Life and the Prisoner’s Dilemma

Sometimes another person does something that you’re not happy with. At times you might not even know exactly what they did, but something they did made you unhappy.

Maybe you’re thinking, “I would like to know how to deal with people when they do things that I’m not happy with. But how do I know whose advice to believe? If only there were a mathematically proven technique that I could use with complete confidence.”

The Prisoner’s Dilemma

The classic story of the Prisoner’s Dilemma involves two suspects. The police don’t quite have enough evidence to convict either of them. So they offer each guy a deal if he rats out the other guy.

Here’s how it works. If suspect A gives the police information that they can use to convict suspect B, they let suspect A go free and suspect B goes to jail for a year, as long as suspect B keeps quiet. Similarly, if only suspect B provides information about A to the police, A goes to jail for a year and B goes free. But both A and B provide the police with information about each other, they both go to jail for three months. And if neither suspect gives the police any information, the police hold them both for only a month and then let them go.

How should suspect A decide what to do? Well, suppose B remains silent. If A gives the police information, he’ll go free! If A says nothing, he’ll be held for a month along with B. So if B is silent, A is better off giving information to the police.

But suppose now that B does give the police information about A. If A also gives the police information, he goes to jail for three months (along with B). And if A keeps quiet, he goes to jail for a year! So if B provides the police with information, A is again better off giving information to the police rather than keeping silent.

So regardless of whether B gives the police any information, A spends less jail time if he talks than if he remains silent. So logically, A should rat out B for his own benefit.

Here’s the strange part: the same logic applies from B’s perspective! So if both A and B do the logical thing, they both give information to the police about each other and end up spending three months in jail. But this is somehow not the best outcome for either of them. If only they had both kept quiet, they’d only have had to stay in custody for one month, not three!

Repeating the process

Now suppose that A and B made some decision (we don’t care what, for the moment) and one or both of them spent some time in jail, and now they’re both free. You’d think they’d learn from their mistakes, but you’d be mistaken. They both get arrested again! And the police offer them both exactly the same deal as before!

Now what should they do? The logic isn’t so clear-cut, because each person knows what the other one chose to do last time.

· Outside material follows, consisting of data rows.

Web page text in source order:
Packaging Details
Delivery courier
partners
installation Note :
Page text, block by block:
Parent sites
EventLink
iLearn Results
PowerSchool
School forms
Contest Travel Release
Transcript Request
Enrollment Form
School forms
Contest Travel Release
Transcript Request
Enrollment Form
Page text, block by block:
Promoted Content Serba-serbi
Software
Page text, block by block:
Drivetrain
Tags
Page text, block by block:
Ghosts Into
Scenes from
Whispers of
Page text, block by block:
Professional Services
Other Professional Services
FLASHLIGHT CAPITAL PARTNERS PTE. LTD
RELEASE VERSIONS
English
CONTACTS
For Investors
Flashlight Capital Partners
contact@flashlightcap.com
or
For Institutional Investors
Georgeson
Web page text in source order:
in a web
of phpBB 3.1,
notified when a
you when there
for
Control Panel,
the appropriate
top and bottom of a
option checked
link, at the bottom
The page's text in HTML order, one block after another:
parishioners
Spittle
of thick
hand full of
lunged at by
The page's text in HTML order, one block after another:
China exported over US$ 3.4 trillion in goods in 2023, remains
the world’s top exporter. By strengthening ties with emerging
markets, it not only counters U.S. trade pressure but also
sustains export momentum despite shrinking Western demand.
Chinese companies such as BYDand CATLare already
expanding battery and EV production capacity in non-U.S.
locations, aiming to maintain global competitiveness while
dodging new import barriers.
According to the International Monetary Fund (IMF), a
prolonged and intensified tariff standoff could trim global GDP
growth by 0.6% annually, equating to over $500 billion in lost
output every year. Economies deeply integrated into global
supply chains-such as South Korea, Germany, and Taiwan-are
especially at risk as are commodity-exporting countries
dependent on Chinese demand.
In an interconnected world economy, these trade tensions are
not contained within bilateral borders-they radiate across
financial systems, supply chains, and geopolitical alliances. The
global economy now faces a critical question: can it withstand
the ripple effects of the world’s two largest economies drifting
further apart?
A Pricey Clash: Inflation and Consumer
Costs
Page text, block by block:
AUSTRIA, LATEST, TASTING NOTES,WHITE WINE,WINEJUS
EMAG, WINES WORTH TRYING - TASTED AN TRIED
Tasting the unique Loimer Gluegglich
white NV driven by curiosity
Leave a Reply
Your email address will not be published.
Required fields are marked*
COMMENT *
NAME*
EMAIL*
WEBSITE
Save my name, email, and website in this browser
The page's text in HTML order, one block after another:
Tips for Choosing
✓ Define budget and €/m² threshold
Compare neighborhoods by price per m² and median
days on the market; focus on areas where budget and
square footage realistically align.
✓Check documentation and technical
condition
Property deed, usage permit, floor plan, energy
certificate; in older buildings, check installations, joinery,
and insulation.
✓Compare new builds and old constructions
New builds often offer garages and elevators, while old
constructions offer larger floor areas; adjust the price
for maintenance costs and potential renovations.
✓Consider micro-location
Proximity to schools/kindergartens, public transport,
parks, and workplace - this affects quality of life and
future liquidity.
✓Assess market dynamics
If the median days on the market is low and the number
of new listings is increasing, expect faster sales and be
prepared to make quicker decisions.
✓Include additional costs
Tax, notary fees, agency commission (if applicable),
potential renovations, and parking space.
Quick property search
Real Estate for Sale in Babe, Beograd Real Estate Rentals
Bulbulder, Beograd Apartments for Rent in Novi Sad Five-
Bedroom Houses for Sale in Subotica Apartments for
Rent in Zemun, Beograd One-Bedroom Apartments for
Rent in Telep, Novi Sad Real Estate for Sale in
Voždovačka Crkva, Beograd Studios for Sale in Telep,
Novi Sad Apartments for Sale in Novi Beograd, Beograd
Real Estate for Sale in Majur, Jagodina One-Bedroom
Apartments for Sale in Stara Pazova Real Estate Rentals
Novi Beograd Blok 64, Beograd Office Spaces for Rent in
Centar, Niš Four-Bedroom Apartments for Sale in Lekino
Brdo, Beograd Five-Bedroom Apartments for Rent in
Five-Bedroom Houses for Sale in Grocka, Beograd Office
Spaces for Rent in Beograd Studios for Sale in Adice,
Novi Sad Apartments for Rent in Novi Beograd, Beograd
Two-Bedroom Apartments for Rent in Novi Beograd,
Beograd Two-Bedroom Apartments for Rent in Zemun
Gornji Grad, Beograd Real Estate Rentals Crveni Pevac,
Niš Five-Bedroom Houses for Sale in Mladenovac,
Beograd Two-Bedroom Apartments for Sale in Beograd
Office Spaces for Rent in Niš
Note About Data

At any rate, they both make some choice, and one or both of them again spend some time in jail.

Well, now they’re done, right? Surely by now they’ve figured out that crime doesn’t pay. But yet for a third time they find they are both arrested and offered yet again the same deal by the police.

So given that this situation could get repeated endlessly, what strategy should they use? Let’s call their two choices “cooperate” (that is, remain silent) and “defect” (that is, rat out the other guy to the police). If they both always cooperate, they both keep going to jail for only a month. But at any time, one guy could defect, and if his friend remains silent, the guy who defected goes free! Of course now his friend may not trust him anymore and may not be so willing to cooperate in the future.

A computer simulation

One could simulate this situation on a computer easily enough. This would make it easy to repeat the scenario many times.

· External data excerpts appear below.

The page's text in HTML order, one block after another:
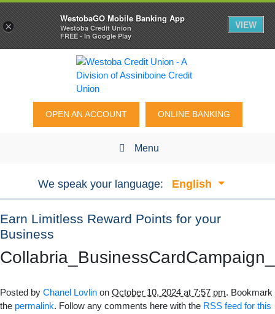
OPEN AN ACCOUNT ONLINE BANKING
Menu
We speak your language: English
Earn Limitless Reward Points for your
Business
Posted by Chanel Lovlin on October 10, 2024 at 7:57 pm. Bookmark
the permalink. Follow any comments here with the RSS feed for this
×
WestobaGO Mobile Banking App
Westoba Credit Union
FREE - In Google Play
VIEW
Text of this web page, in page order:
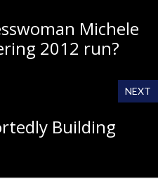
Michele
2012 run?
NEXT
Building
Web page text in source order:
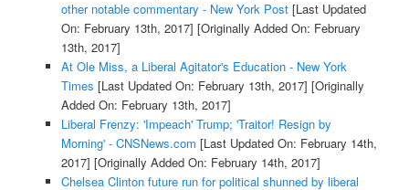
other notable commentary - New York Post[Last Updated
On: February 13th, 2017] [Originally Added On: February
13th, 2017]
At Ole Miss, a Liberal Agitator's Education - New York
Times [Last Updated On: February 13th, 2017] [Originally
Added On: February 13th, 2017]
Liberal Frenzy: 'Impeach' Trump; 'Traitor! Resign by
Morning' - CNSNews.com [Last Updated On: February 14th,
2017] [Originally Added On: February 14th, 2017]
Chelsea Clinton future run for political shunned by liberal
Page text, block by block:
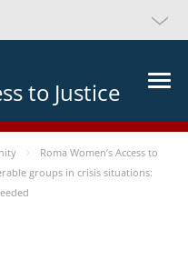
to Justice
Roma Women’s Access to
groups in crisis situations:
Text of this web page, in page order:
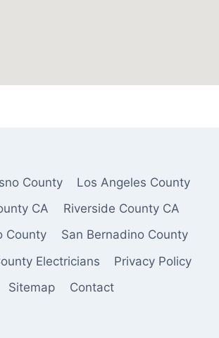
County
Los Angeles County
CA
Riverside County CA
County
San Bernadino County
Electricians
Privacy Policy
Sitemap
Contact
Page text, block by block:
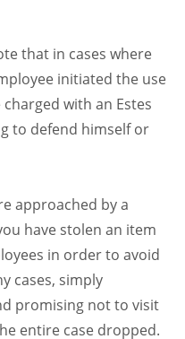
that in cases where
initiated the use
with an Estes
to defend himself or
approached by a
have stolen an item
in order to avoid
cases, simply
promising not to visit
entire case dropped.

You could write different programs or “apps” to use different strategies. One app could always cooperate. Another might cooperate most of the time but defect occasionally. Yet another app could add up the total number of times the other guy defected and base its decision on that. Another app might randomly cooperate or defect at its whim. You could then have these apps go against one another and see which app spends the least time in jail.

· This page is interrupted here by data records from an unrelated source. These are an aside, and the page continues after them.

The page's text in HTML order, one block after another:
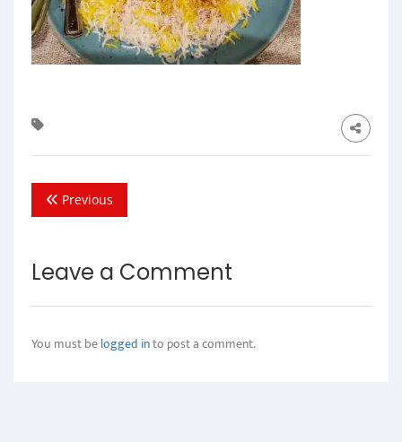
Previous
Leave a Comment
You must belogged into post a comment.
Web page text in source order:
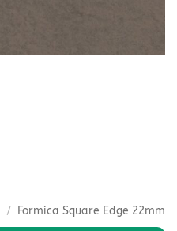
/ Formica Square Edge 22mm
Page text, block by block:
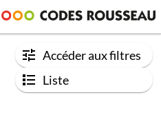
Accéder aux filtres
Liste
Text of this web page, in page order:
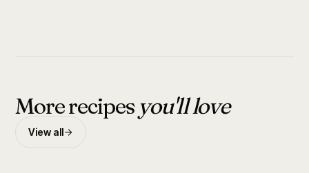
More recipesyou'll love
View all
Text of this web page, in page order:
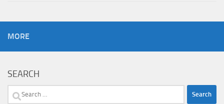
MORE
SEARCH
Search
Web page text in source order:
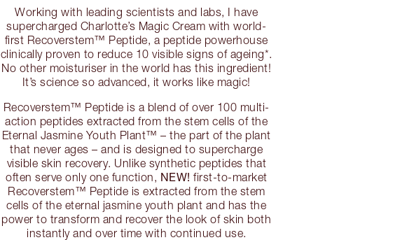
Working with leading scientists and labs, I have
supercharged Charlotte’s Magic Cream with world-
first Recoverstem™ Peptide, a peptide powerhouse
clinically proven to reduce 10 visible signs of ageing*.
No other moisturiser in the world has this ingredient!
It’s science so advanced, it works like magic!
Recoverstem™ Peptide is a blend of over 100 multi-
action peptides extracted from the stem cells of the
Eternal Jasmine Youth Plant™ – the part of the plant
that never ages – and is designed to supercharge
visible skin recovery. Unlike synthetic peptides that
often serve only one function, NEW! first-to-market
Recoverstem™ Peptide is extracted from the stem
cells of the eternal jasmine youth plant and has the
power to transform and recover the look of skin both
instantly and over time with continued use.

Someone did just that! A contest was held, and people submitted their apps and they all competed against each other.

And was there a winner? Yes, there was! The most consistently winning strategy was called “tit for tat.” This particular app starts out by cooperating, and after that it does whatever its “opponent” did on the previous iteration. The “tit for tat” app beat many other apps with more complex strategies.

This app was aware of what its opponent did, but it had a short memory. A defection by its opponent would be “retaliated” against with one defection, and then “tit for tat” would go back to steadily cooperating as long as its opponent did that too.

The final answer

So it’s now been mathematically proven what you should do when someone does something that makes you unhappy.

Well, partly, anyway. It doesn’t say what action you should take initially.

But the winning “tit for tat” app clearly shows this: if someone did something you didn’t like and you’ve already done something about it, the best thing you can do after that is to let it go.